## TASK GOAL
Copy, from the material below, each line where "Control" shows up.

⟨

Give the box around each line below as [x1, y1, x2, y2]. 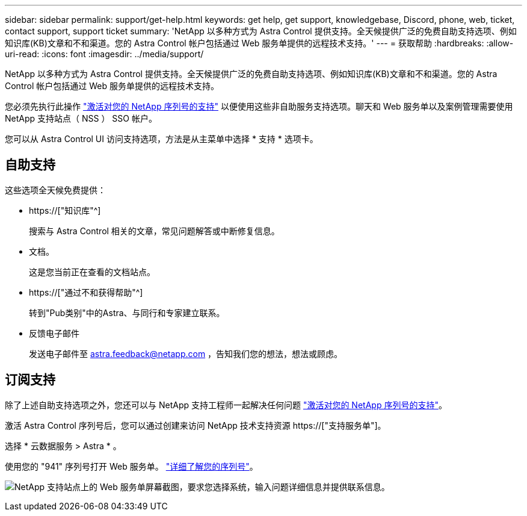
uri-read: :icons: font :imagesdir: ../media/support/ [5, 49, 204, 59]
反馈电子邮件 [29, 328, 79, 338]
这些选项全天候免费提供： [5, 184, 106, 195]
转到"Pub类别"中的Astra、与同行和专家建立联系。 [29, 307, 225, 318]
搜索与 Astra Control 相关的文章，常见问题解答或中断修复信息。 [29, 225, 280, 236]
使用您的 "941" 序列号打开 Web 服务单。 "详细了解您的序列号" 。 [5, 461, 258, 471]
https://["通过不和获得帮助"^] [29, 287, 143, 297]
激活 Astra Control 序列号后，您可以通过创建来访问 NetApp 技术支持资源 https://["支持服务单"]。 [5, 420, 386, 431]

⟩

## ANSWER AREA
搜索与 Astra Control 相关的文章，常见问题解答或中断修复信息。 [29, 225, 280, 236]
激活 Astra Control 序列号后，您可以通过创建来访问 NetApp 技术支持资源 https://["支持服务单"]。 [5, 420, 386, 431]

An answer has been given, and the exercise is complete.